Question

The numbers \(2^{2024}\) and \(5^{2024}\) are expanded and their digits are written out consecutively on one page. The total number of digits written on the page is:

• A. \(1987\)
• B. \(2025\)
• C. \(2065\)
• D. \(2000\)

Hint:

To calculate the number of digits of large powers, use logarithms. The number of digits is \( \lfloor \log_{10} (n) \rfloor + 1 \).

Answer 1

The Correct Option is B

Step 1: Use logarithms to estimate the number of digits.
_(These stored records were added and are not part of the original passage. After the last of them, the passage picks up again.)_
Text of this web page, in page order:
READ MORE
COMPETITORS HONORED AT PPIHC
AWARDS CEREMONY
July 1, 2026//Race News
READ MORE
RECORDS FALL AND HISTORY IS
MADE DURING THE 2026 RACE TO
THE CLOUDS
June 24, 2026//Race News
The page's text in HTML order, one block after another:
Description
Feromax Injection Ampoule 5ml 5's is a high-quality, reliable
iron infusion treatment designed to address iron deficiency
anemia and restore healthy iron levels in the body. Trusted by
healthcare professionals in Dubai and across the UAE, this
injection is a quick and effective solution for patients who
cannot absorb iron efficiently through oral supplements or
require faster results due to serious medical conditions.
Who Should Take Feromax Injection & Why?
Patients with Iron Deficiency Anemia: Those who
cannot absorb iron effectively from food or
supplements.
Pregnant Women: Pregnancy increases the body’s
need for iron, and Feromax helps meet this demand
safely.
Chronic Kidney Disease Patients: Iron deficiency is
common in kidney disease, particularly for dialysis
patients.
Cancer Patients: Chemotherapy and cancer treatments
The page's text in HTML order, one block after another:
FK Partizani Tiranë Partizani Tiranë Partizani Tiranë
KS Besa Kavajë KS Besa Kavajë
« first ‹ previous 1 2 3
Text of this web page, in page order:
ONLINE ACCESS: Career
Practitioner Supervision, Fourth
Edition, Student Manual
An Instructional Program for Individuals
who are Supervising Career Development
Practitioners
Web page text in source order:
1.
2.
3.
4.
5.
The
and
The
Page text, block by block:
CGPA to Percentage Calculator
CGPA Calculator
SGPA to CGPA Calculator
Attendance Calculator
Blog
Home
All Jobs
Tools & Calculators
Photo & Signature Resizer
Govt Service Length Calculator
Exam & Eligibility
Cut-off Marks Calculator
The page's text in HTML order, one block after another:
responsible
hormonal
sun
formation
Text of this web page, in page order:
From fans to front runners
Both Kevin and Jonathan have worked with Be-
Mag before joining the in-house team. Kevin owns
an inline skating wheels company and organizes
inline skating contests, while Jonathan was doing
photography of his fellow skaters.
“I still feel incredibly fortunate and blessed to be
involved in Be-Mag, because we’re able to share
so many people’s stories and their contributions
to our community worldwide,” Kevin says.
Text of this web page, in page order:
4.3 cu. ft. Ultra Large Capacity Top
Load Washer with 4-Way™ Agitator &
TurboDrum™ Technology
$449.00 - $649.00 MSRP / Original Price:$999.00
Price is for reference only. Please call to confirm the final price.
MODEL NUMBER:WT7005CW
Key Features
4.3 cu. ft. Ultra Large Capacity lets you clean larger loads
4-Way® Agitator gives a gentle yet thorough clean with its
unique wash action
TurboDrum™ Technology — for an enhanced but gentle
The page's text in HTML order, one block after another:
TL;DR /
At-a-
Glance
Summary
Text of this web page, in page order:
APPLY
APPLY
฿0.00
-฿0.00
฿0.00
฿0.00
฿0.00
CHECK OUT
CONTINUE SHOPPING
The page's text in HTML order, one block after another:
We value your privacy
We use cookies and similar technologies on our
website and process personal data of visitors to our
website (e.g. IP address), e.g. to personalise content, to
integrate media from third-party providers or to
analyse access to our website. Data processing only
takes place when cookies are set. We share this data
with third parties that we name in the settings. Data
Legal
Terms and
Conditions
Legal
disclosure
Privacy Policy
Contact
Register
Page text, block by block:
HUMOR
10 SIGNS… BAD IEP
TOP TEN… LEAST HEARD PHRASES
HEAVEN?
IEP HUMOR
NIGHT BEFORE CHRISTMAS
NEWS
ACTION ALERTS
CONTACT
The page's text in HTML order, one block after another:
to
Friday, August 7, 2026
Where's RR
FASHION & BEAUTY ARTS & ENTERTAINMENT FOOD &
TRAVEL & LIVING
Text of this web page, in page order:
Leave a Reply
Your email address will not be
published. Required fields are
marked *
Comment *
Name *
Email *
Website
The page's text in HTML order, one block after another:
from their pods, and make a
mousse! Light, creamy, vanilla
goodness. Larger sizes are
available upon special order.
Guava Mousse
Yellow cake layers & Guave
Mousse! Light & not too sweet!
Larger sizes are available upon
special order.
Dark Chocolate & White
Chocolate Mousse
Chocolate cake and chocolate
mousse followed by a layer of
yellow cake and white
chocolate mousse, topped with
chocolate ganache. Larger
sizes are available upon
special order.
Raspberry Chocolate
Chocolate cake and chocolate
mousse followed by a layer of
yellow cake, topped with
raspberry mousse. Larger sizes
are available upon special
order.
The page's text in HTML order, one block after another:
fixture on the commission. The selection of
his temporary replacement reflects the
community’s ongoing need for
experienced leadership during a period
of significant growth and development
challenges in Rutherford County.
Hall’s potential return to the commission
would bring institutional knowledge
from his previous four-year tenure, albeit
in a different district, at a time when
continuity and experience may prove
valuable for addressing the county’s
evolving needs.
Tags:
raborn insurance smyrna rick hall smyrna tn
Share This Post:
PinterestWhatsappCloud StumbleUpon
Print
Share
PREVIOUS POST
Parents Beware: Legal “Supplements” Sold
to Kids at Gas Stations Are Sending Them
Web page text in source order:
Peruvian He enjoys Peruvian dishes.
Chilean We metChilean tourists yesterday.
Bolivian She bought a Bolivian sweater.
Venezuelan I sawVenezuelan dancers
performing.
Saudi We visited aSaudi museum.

The number of digits \(d\) in a number \(n\) is given by the formula: \[ d = \lfloor \log_{10} n \rfloor + 1. \] For the number \(2^{2024}\), we have: \[ \log_{10} (2^{2024}) = 2024 \log_{10} 2 \approx 2024 \times 0.3010 = 609.224. \] Thus, the number of digits in \(2^{2024}\) is: \[ d_2 = \lfloor 609.224 \rfloor + 1 = 610. \] Similarly, for \(5^{2024}\): \[ \log_{10} (5^{2024}) = 2024 \log_{10} 5 \approx 2024 \times 0.6990 = 1414.776. \] Thus, the number of digits in \(5^{2024}\) is: \[ d_5 = \lfloor 1414.776 \rfloor + 1 = 1415. \] Step 2: Add the digits of both numbers. The total number of digits is: \[ d_{\text{total}} = d_2 + d_5 = 610 + 1415 = 2025. \] Thus, the total number of digits written on the page is 2025.